Talk to anyone in Le Havre, an industrial town ringed by container ports and oil refineries which have been wracked by industrial action, and you’d get any number of reasons for the anger that’s disrupted the country: record arms sales to foreign governments, clampdowns on civil liberties and an overall sense that France’s ruling Socialists have betrayed their base.

For France’s biggest militant union, it’s also a way to keep its sway over the country’s politics.

“The CGT is losing steam,” said Denis Jamet, a 65-year-old retiree making his way through Le Havre’s unusually quiet city centre Wednesday. “They’re trying to stay relevant.”

Only about 8 to 11 per cent of the workforce in France is unionized. But their influence reaches beyond that, mainly through workplace elections of union representatives and the ability to negotiate industry-wide deals on behalf of non-unionized members. The recent ferment has a lot do with those elections, whose results are due in 2017, according to Dominique Andolfatto, a professor of political science at the University of Burgundy. The CGT, a union closely associated with the French Communist Party and the events of May 1968 — when the French government was nearly brought to its knees by a massive strike — is on the defensive in the face of gains by more dovish unions like French Confederation of Labor, known by its French acronym CFDT.

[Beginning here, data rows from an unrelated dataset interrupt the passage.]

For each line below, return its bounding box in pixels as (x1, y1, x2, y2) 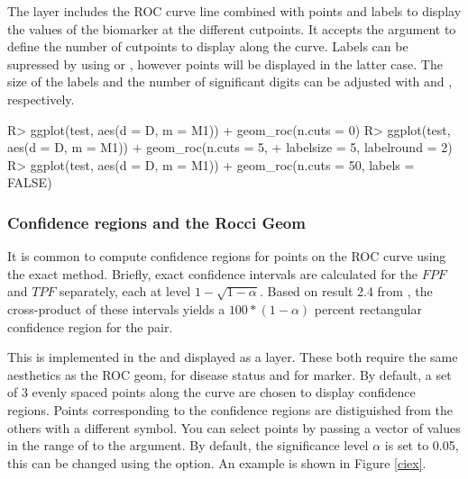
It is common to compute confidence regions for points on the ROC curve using (7, 247, 446, 266)
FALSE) (7, 173, 52, 192)
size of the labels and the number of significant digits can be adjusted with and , (7, 72, 453, 91)
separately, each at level (60, 282, 191, 301)
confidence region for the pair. (7, 317, 173, 336)
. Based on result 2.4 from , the (259, 282, 433, 301)
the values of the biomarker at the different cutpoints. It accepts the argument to (7, 19, 456, 38)
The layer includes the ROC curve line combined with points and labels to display (7, 2, 462, 20)
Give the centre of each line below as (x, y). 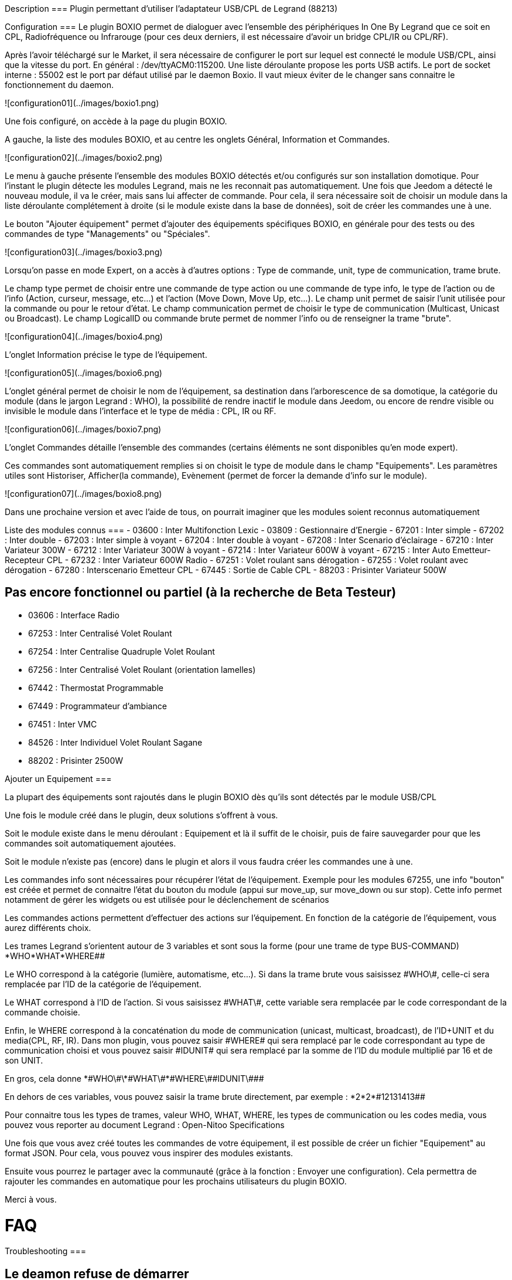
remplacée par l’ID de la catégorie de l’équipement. (103, 984)
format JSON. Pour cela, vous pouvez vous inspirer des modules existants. (149, 1153)
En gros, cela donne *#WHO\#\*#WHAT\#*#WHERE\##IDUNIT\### (134, 1078)
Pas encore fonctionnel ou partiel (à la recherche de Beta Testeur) (201, 592)
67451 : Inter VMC (63, 724)
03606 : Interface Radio (74, 615)
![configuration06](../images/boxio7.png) (83, 429)
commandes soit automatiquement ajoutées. (91, 843)
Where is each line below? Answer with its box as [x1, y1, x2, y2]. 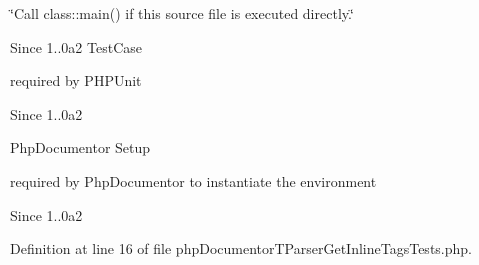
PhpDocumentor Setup [10, 137, 151, 158]
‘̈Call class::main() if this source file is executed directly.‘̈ [10, 3, 354, 23]
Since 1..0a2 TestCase [10, 36, 142, 57]
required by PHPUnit [10, 70, 142, 91]
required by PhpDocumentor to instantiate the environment [10, 170, 377, 191]
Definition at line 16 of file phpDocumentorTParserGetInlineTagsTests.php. [10, 238, 472, 259]
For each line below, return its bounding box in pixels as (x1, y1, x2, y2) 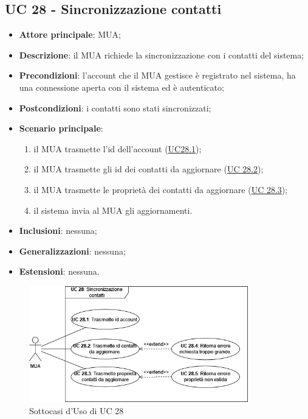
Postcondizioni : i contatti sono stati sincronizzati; (19, 101, 211, 114)
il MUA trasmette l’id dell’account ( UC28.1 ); (33, 142, 202, 155)
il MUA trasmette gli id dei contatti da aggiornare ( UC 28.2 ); (33, 163, 264, 175)
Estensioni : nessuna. (19, 265, 100, 278)
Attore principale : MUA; (19, 28, 121, 41)
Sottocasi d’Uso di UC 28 (29, 404, 124, 417)
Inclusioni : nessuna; (19, 224, 97, 237)
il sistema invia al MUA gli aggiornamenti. (33, 203, 193, 216)
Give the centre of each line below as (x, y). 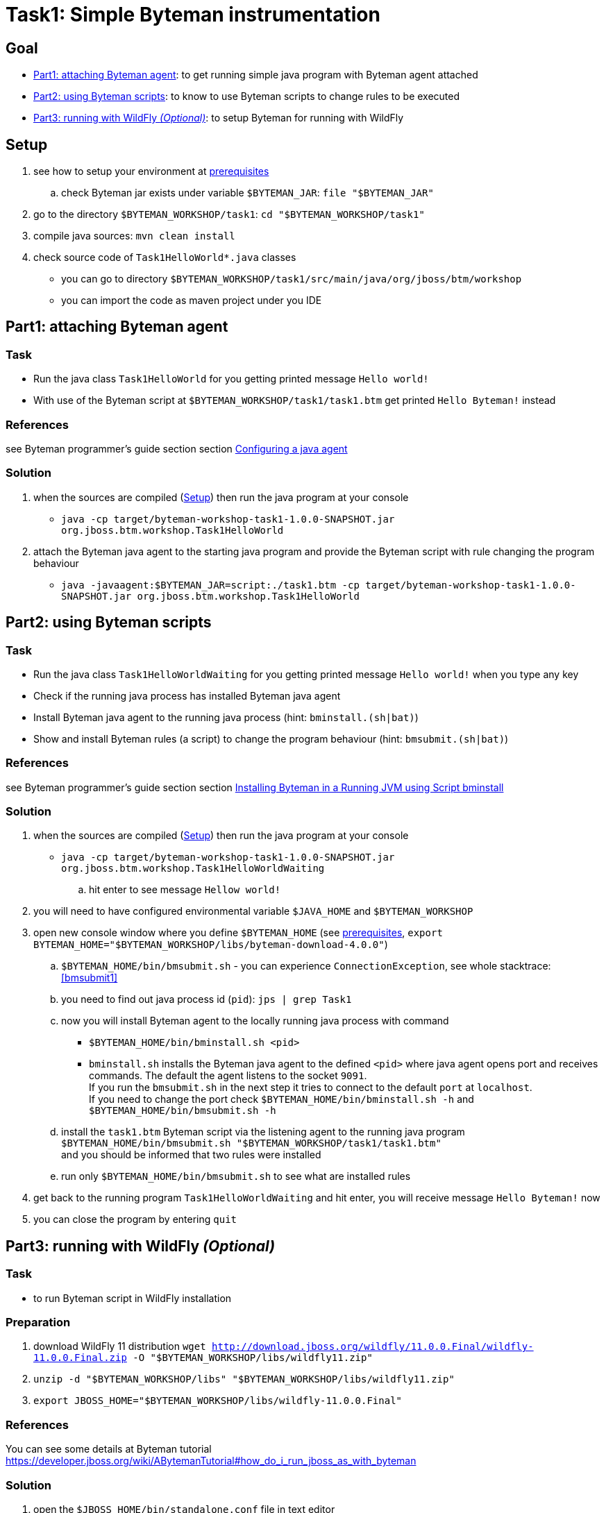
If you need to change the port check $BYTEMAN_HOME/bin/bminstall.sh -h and (281, 1099)
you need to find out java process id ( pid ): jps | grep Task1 (207, 999)
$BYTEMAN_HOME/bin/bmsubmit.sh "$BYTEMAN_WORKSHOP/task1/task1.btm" (251, 1143)
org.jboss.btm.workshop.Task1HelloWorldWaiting (193, 869)
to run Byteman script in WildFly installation (133, 1298)
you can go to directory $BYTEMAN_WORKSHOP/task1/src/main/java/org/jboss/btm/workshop (292, 279)
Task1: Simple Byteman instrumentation (193, 15)
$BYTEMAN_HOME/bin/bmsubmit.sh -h (183, 1111)
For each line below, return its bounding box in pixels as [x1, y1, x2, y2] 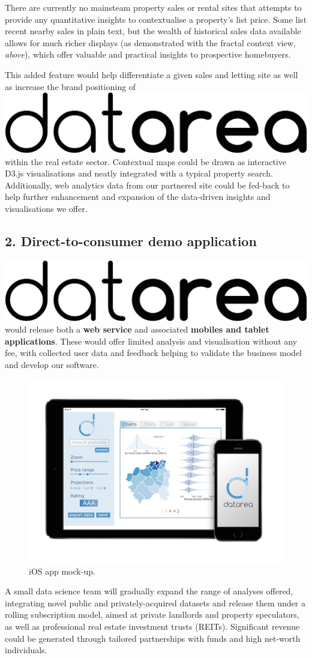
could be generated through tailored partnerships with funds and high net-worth [5, 632, 301, 644]
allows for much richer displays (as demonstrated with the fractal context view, [5, 36, 296, 49]
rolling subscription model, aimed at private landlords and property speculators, [5, 608, 299, 621]
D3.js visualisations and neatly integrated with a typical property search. [5, 167, 273, 180]
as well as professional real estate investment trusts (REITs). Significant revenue [5, 620, 300, 632]
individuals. [5, 644, 47, 656]
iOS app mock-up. [29, 564, 95, 577]
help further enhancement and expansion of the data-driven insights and [5, 190, 271, 203]
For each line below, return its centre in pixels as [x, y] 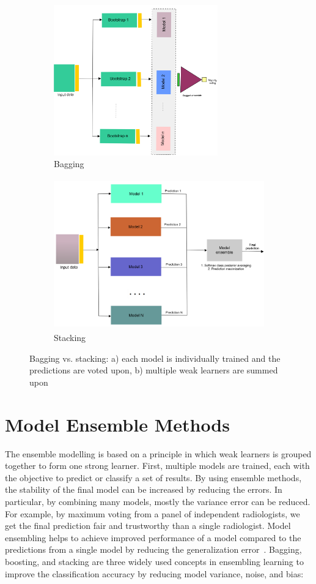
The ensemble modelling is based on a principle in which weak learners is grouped [158, 453]
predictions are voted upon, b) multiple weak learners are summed [154, 370]
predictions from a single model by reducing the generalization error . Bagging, [153, 549]
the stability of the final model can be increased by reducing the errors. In [144, 489]
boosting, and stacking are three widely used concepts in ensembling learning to [154, 561]
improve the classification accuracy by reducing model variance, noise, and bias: [154, 573]
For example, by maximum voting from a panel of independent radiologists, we [152, 513]
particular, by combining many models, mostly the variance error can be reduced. [158, 501]

“These blockages are a sign of strength, but one can also argue that they’re a sign of weakness,” said Andolfatto. “If they were really that powerful they would do classic strikes, or massive protests. But they’re having trouble mobilizing that many people.”

Last week’s debate outside the ExxonMobil gave some hint as to how globalization weighs against 1968-style action, even in a country with relatively modest levels of foreign direct investment. As strikers and counterdemonstrators hashed it out, one non-striker warned that “this refinery belongs to people in the United States. … If we show this image, foreign companies are going to leave.”

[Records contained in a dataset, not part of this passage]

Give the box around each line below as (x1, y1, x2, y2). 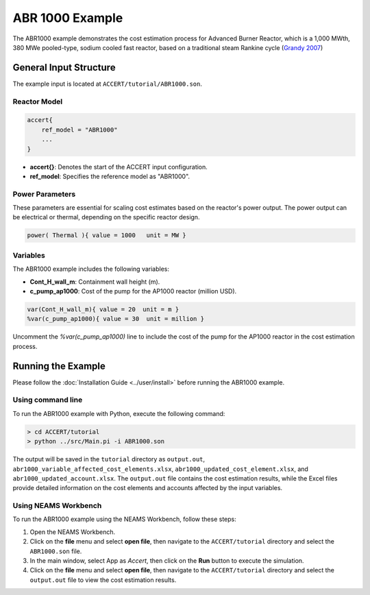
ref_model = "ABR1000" (41, 125, 118, 134)
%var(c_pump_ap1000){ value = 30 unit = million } (27, 315, 205, 323)
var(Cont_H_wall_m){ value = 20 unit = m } (27, 305, 180, 313)
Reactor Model (12, 97, 63, 106)
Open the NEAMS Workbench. (29, 528, 116, 536)
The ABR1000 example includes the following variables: (12, 265, 169, 274)
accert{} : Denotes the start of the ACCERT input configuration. (29, 162, 208, 171)
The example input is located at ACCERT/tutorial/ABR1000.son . (12, 80, 202, 88)
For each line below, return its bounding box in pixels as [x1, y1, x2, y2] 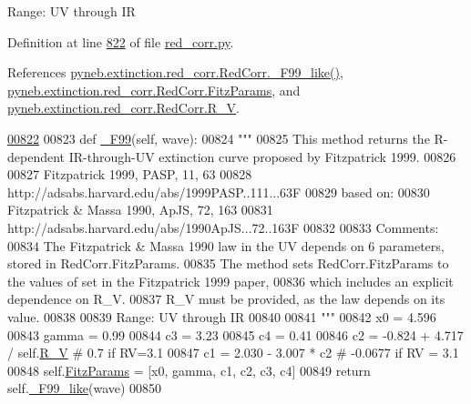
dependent [7, 146, 66, 166]
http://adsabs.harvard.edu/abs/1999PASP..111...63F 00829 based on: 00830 [7, 182, 430, 201]
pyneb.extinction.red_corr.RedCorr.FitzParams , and [7, 80, 301, 99]
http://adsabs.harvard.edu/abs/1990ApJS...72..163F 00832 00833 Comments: [7, 217, 439, 237]
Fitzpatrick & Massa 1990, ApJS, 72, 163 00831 [7, 200, 273, 219]
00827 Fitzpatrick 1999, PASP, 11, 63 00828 [7, 165, 252, 184]
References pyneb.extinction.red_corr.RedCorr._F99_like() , [7, 63, 343, 82]
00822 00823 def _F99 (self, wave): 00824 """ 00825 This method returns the [7, 128, 430, 147]
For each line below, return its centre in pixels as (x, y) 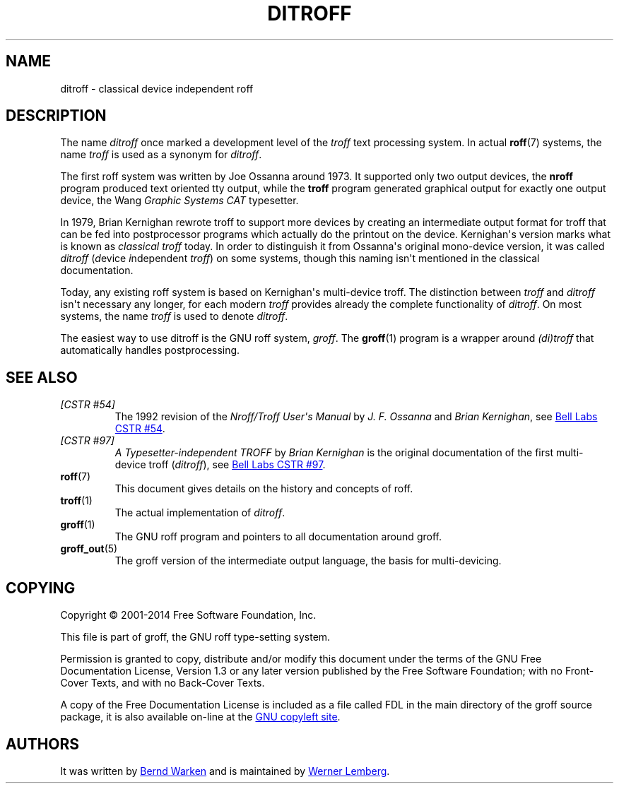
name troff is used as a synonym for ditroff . (161, 155)
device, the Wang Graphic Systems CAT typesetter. (179, 201)
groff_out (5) (89, 549)
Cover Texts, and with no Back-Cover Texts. (163, 683)
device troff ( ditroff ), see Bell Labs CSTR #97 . (220, 465)
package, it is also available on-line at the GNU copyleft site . (200, 717)
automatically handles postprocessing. (150, 350)
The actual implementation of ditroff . (200, 513)
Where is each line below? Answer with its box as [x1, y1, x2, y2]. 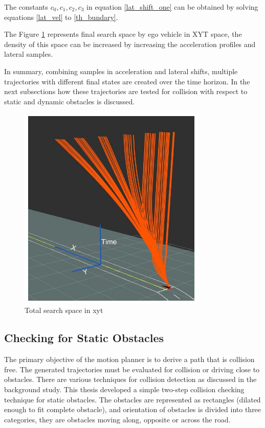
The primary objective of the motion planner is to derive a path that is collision [4, 354, 255, 365]
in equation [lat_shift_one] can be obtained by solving [86, 2, 258, 12]
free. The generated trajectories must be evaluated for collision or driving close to [4, 364, 260, 374]
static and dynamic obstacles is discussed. [4, 96, 135, 106]
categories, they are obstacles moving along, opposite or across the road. [4, 414, 231, 424]
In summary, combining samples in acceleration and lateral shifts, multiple [4, 65, 238, 76]
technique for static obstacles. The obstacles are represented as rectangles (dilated [4, 394, 261, 404]
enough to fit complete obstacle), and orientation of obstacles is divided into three [4, 404, 261, 415]
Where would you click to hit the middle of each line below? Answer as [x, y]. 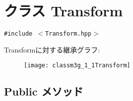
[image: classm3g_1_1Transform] [77, 66]
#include [18, 34]
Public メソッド [44, 91]
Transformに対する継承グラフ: [52, 49]
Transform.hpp [68, 34]
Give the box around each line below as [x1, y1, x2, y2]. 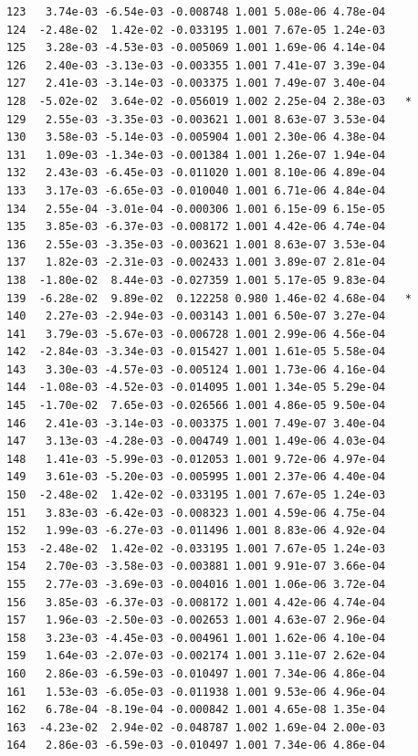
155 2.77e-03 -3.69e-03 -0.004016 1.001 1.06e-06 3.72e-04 [6, 578, 386, 591]
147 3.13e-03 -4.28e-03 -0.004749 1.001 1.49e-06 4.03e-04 [6, 435, 386, 448]
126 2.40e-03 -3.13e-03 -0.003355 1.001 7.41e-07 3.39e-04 [6, 58, 386, 72]
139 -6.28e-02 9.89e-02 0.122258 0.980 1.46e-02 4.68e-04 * [6, 291, 412, 305]
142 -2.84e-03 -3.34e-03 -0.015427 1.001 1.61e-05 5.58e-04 [6, 345, 386, 359]
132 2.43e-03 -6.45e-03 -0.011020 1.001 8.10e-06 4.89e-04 [6, 166, 386, 180]
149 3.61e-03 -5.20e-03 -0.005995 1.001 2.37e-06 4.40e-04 [6, 470, 386, 484]
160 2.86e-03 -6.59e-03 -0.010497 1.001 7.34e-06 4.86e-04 [6, 667, 386, 680]
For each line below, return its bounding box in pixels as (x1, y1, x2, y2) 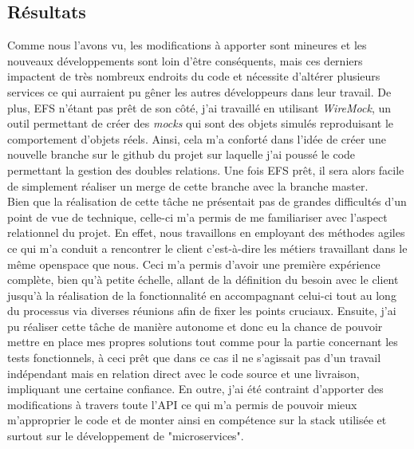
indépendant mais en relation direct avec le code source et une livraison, (7, 364, 360, 381)
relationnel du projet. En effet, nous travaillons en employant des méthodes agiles (7, 224, 405, 241)
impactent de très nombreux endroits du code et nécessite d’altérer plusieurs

Another, who gave his name only as Denis, took the microphone to warn that the number of French refineries had fallen from 12 to only eight in the past decade.

“If you block the refinery every time you have a grievance how many more are going to be left?” he said.

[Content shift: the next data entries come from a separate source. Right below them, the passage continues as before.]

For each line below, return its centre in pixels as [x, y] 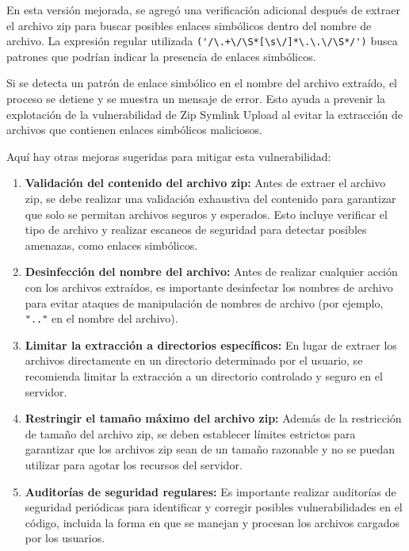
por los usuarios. [65, 538]
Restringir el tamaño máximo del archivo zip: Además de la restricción [213, 418]
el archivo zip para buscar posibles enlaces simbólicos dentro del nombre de [189, 25]
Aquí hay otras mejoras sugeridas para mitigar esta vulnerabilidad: [169, 156]
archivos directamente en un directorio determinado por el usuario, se [194, 360]
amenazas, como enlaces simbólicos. [111, 245]
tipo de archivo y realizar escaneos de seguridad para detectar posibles [196, 230]
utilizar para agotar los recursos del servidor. [134, 464]
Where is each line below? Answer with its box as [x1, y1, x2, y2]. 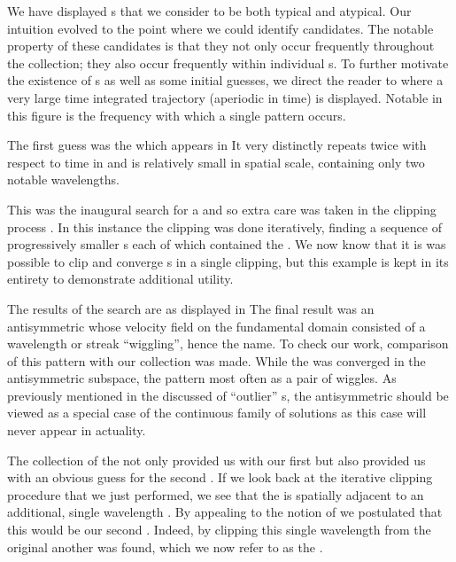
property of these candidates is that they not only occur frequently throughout [7, 36, 435, 55]
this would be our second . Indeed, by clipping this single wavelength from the [7, 520, 431, 539]
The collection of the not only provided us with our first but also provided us [7, 450, 426, 469]
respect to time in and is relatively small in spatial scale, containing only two [7, 152, 425, 171]
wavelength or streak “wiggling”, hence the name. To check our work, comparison [7, 334, 449, 353]
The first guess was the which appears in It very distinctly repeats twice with [7, 136, 427, 154]
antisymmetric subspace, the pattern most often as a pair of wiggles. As [7, 369, 397, 387]
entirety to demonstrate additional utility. [7, 269, 234, 288]
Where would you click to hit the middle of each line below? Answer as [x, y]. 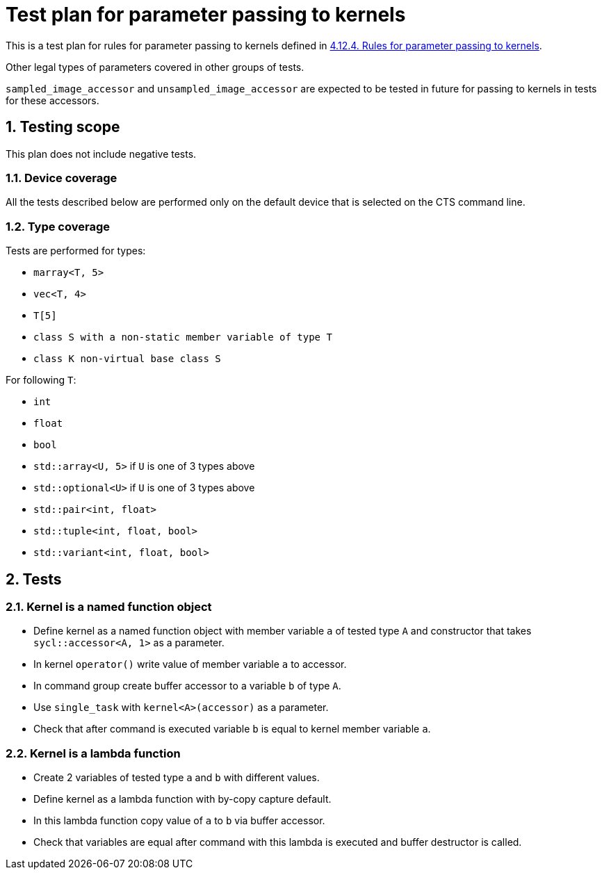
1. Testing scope [63, 127]
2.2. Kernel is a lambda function [93, 753]
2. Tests [34, 579]
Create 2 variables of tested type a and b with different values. [177, 778]
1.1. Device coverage [62, 178]
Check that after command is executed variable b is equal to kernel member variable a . [232, 729]
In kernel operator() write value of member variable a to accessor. [190, 664]
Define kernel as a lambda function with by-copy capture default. [182, 799]

The CGT and its allies have had more success elsewhere. Le Havre’s oil terminal, responsible for 40 per cent of France’s oil imports, has been either completely or partially closed by strike action since last week. On Thursday, at least 10,000 people, led by striking dock workers and the CGT, descended on Le Havre’s City Hall with a percussion band, powerful fireworks and paint bombs, decorating the grey, 1950s building with red-blue-and-yellow splatters.

“We’re going back to ’68,” said Yamina Berriouche, a 46-year-old protester who struggled to make herself heard over the drums and the explosions. “People are angry.”

Union-watchers say the fight between the CGT and the government is too close to call. On the one hand President Francois Hollande and his combative Prime Minister Manuel Valls are both unpopular and their reforms have divided the Socialist party. On the other hand, the more conciliatory CFDT has backed the reforms and many French people — like the Le Havre brasserie owner who said he’d like to go on strike against the strikers — are losing patience with the CGT and its mustachioed leader, Philippe Martinez.

Both sides have hinted at compromise in recent days as France’s attention turns to the European Championship soccer tournament.

“Martinez is a big soccer fan,” said Andolfatto, the academic. “He doesn’t want to screw up the Euros.”

If Hollande and Valls fold, it will leave the Socialist Party hobbling into next year’s presidential election, when it will be challenged by the right-wing Republicans and the far-right National Front. But if the CGT fails to win the withdrawal of the reforms, it risks accelerating its slide into second place behind its CFDT rival and “consolidating a more practical-minded unionism,” according to Andolfatto.

He was quick to caution that still wouldn’t mean the disappearance of France’s notorious strikes.

“There’s a kind of revolutionary passion in France,” said Andolfatto. “That won’t be eradicated right away.”